• _The data_
■ ■ ■ ■ ■ ■ ■

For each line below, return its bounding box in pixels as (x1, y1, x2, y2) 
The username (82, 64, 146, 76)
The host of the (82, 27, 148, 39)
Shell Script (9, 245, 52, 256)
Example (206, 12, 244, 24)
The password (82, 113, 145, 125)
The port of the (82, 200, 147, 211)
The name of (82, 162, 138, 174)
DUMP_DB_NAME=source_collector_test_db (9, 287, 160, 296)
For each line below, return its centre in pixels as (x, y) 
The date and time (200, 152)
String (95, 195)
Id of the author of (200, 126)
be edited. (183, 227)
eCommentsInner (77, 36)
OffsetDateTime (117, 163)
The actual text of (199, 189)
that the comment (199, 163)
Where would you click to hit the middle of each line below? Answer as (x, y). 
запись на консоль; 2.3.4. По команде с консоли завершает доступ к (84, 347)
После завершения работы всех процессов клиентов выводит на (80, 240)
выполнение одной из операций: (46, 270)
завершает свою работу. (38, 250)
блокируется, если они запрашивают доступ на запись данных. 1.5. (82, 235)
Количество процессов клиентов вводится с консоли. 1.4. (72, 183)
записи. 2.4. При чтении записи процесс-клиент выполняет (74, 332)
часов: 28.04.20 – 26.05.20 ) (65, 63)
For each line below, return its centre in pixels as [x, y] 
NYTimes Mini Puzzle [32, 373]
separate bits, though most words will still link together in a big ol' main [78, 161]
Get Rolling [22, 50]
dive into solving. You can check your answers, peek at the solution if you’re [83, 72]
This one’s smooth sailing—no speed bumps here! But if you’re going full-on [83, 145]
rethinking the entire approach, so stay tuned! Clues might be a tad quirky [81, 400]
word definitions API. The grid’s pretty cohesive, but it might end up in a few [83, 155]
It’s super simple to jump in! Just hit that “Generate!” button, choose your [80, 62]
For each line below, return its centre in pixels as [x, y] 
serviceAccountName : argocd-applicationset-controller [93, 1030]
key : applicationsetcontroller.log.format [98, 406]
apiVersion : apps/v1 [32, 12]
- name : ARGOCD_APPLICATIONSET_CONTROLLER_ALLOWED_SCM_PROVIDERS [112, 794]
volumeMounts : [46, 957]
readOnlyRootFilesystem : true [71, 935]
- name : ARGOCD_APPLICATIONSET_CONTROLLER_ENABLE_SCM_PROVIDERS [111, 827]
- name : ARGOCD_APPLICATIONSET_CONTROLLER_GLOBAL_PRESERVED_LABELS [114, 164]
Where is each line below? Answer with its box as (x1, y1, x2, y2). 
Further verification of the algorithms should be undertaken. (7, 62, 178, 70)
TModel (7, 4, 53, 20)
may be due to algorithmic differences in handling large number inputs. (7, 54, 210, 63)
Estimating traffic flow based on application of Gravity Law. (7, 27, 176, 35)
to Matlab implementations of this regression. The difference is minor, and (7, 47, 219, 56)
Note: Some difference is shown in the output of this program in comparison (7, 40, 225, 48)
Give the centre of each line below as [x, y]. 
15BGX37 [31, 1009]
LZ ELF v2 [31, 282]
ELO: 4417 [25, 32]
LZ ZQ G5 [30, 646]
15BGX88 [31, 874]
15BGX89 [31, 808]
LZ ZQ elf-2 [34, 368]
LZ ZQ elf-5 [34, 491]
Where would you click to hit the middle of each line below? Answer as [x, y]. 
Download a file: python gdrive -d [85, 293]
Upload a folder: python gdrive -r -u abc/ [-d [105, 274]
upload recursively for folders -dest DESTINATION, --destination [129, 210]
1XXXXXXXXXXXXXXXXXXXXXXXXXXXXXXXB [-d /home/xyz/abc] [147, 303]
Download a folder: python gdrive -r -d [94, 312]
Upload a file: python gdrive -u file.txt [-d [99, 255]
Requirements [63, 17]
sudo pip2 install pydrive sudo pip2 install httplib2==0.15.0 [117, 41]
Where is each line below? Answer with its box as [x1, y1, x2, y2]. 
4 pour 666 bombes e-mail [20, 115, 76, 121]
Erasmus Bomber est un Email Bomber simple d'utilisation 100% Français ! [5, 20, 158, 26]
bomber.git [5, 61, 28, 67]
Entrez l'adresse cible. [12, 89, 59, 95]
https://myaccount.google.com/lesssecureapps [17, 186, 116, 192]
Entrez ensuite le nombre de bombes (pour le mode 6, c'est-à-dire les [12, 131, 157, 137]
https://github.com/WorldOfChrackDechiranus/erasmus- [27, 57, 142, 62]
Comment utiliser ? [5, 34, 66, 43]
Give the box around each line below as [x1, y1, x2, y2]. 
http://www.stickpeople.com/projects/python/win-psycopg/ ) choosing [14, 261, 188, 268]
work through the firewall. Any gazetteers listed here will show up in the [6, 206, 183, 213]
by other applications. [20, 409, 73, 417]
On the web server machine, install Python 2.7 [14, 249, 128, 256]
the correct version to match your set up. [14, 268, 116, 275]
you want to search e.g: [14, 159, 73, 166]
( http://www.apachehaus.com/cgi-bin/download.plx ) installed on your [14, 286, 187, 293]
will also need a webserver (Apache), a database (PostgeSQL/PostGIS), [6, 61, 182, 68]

■ ■ ■ ■ ■ ■ ■

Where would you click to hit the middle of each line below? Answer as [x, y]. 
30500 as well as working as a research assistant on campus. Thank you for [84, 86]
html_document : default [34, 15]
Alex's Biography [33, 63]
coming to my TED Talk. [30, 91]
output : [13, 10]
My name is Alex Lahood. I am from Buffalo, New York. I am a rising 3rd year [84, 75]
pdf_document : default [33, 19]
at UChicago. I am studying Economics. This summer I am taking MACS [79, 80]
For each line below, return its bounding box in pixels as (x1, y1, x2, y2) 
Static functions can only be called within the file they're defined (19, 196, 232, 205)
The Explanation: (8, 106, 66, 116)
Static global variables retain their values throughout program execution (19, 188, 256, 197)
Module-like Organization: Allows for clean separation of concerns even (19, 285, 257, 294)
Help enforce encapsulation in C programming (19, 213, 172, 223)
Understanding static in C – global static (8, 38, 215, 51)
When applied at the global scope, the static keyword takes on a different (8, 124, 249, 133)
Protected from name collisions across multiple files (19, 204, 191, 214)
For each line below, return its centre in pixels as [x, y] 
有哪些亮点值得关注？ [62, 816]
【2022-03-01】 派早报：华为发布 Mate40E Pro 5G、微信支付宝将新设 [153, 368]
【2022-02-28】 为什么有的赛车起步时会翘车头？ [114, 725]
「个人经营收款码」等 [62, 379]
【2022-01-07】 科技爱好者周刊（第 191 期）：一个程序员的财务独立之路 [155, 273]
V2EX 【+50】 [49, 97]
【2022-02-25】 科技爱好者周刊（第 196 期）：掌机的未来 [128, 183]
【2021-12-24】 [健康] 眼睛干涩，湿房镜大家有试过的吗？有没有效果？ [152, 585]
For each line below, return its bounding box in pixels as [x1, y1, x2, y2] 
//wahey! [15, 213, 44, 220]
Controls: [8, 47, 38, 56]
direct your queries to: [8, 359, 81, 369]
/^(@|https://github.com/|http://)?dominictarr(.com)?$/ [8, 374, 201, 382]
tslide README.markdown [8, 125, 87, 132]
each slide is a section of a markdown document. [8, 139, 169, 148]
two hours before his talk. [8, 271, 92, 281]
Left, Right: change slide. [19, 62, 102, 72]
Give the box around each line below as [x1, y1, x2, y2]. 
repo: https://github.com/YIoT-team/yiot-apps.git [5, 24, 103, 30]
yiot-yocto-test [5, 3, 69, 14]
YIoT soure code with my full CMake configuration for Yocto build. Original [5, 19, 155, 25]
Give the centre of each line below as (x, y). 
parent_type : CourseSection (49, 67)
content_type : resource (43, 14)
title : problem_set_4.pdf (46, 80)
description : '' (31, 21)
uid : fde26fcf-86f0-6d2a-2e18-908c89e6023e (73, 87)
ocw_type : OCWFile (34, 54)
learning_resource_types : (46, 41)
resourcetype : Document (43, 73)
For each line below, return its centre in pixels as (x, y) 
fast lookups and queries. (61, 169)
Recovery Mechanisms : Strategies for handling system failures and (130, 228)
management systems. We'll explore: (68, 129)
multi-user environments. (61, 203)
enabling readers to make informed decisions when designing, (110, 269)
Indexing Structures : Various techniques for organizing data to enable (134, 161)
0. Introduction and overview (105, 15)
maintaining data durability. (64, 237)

■ ■ ■ ■ ■ ■ ■

• _Exercise description_
Each line of the records with the word "full" in it is to be copied.

• _Solution to the exercise_
This one’s smooth sailing—no speed bumps here! But if you’re going full-on [83, 145]
YIoT soure code with my full CMake configuration for Yocto build. Original [5, 19, 155, 25]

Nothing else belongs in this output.